# Legion of the Damned rules update, Beastmen



## spudboy (Jun 13, 2008)

This from the latest New Releases catalog from GW Japan, found here (Japanese only):
http://jp.games-workshop.com/newreleases/newreleases.htm

Legion of the Damned will receive a modification to their rules shortly. Sergeants at present cannot exchange their bolt pistols, only their boltguns, for another weapon. This will be modified to include upgrades for both boltguns and pistols. This will probably come in the form of an updated FAQ outside Japan.

Also, new Beastmen army book, etc., will be out in February (in case it hasn't been noted elsewhere).

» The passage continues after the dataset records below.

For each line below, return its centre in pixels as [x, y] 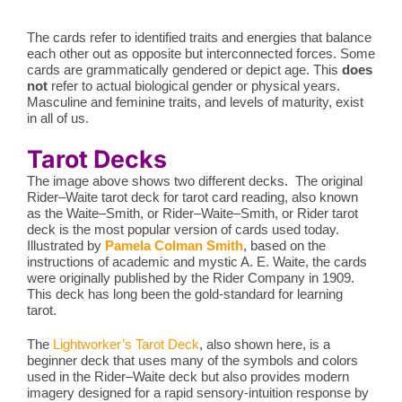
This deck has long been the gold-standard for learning [184, 294]
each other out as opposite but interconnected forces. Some [201, 54]
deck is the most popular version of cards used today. [183, 230]
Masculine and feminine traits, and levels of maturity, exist [195, 102]
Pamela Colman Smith [174, 246]
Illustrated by [66, 246]
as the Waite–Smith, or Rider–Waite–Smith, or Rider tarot [192, 214]
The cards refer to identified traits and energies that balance [199, 38]
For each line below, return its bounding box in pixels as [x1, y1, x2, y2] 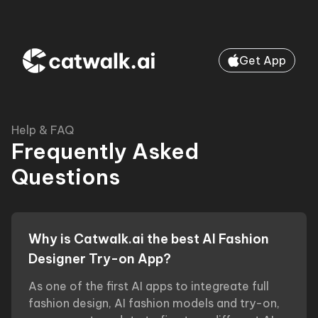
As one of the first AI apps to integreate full [28, 279, 269, 293]
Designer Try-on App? [28, 251, 171, 267]
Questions [11, 163, 120, 190]
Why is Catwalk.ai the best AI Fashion [28, 231, 269, 247]
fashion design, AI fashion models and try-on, [28, 296, 280, 310]
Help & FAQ [11, 123, 74, 137]
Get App [239, 53, 286, 67]
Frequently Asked [11, 138, 199, 165]
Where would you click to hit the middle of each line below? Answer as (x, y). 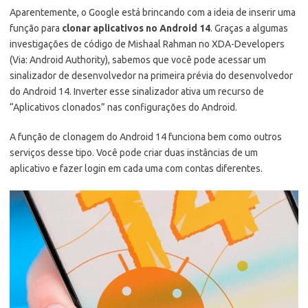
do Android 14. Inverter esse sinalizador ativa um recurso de (137, 91)
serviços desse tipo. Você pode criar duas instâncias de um (134, 152)
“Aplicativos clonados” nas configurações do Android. (123, 107)
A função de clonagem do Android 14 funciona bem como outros (146, 136)
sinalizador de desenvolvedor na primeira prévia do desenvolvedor (151, 75)
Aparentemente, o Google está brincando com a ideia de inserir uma (153, 12)
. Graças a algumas (249, 28)
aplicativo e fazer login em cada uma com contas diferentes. (136, 168)
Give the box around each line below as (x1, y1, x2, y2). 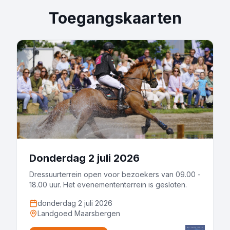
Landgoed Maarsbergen (37, 209, 120, 218)
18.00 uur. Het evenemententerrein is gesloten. (29, 180, 187, 189)
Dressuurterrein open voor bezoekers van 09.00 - (29, 170, 201, 179)
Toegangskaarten (48, 9, 182, 27)
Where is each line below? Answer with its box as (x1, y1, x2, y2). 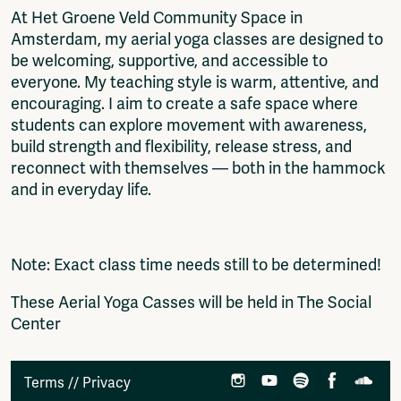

EDIT: Beastmen covered in this thread, w/cover art.
http://www.heresy-online.net/forums/showthread.php?t=50272


----------



## Usaal (Apr 9, 2008)

I was just looking through the FAQ on the GW site and found this

"Page 138, Legion of the Damned, Options.
Change the second bullet point to:

The Damned Sergeant may replace his boltgun
and/or bolt pistol with:"

so they already coverd that part of the unit, just thought I would help you out with that


----------



## spudboy (Jun 13, 2008)

Must have looked at an older version, then. Thanks. Mods, close this if you like.


----------